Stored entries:
-- -- --

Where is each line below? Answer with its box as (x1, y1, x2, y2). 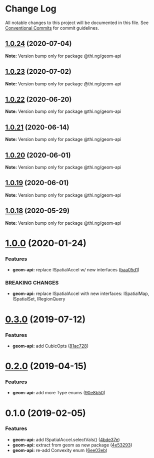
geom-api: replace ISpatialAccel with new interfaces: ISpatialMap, (12, 290, 149, 296)
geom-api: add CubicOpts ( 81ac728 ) (12, 343, 89, 349)
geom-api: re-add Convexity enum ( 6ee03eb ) (12, 447, 107, 453)
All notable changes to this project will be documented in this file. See (5, 20, 149, 26)
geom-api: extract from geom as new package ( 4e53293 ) (12, 442, 132, 448)
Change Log (5, 3, 56, 15)
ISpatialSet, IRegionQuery (12, 296, 65, 302)
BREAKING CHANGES (5, 279, 59, 286)
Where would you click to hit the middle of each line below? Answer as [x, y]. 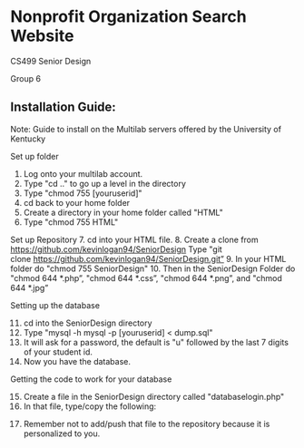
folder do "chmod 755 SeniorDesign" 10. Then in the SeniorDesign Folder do [153, 268]
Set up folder [35, 156]
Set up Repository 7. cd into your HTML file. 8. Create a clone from [135, 239]
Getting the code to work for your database [91, 379]
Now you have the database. [77, 361]
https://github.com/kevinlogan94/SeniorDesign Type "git [117, 249]
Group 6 [26, 78]
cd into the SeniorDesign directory [88, 323]
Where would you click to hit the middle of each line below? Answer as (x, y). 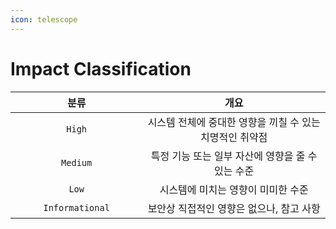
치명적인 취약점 (233, 137)
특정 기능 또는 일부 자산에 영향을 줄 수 (234, 156)
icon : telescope (44, 19)
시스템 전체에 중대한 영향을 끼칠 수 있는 (234, 122)
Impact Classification (101, 68)
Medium (77, 162)
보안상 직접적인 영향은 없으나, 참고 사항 (234, 208)
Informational (76, 207)

-- -- --

The problem:
If pictures appear among the records, do not carry them over; retype the rest exactly.

Response area:
Where is each line below? Answer with its box as (x1, y1, x2, y2). 
geom-api: replace ISpatialAccel with new interfaces: ISpatialMap, (12, 290, 149, 296)
geom-api: add CubicOpts ( 81ac728 ) (12, 343, 89, 349)
geom-api: re-add Convexity enum ( 6ee03eb ) (12, 447, 107, 453)
All notable changes to this project will be documented in this file. See (5, 20, 149, 26)
geom-api: extract from geom as new package ( 4e53293 ) (12, 442, 132, 448)
Change Log (5, 3, 56, 15)
ISpatialSet, IRegionQuery (12, 296, 65, 302)
BREAKING CHANGES (5, 279, 59, 286)
Where would you click to hit the middle of each line below? Answer as [x, y]. 
folder do "chmod 755 SeniorDesign" 10. Then in the SeniorDesign Folder do [153, 268]
Set up folder [35, 156]
Set up Repository 7. cd into your HTML file. 8. Create a clone from [135, 239]
Getting the code to work for your database [91, 379]
Now you have the database. [77, 361]
https://github.com/kevinlogan94/SeniorDesign Type "git [117, 249]
Group 6 [26, 78]
cd into the SeniorDesign directory [88, 323]
Where would you click to hit the middle of each line below? Answer as (x, y). 
치명적인 취약점 (233, 137)
특정 기능 또는 일부 자산에 영향을 줄 수 (234, 156)
icon : telescope (44, 19)
시스템 전체에 중대한 영향을 끼칠 수 있는 (234, 122)
Impact Classification (101, 68)
Medium (77, 162)
보안상 직접적인 영향은 없으나, 참고 사항 (234, 208)
Informational (76, 207)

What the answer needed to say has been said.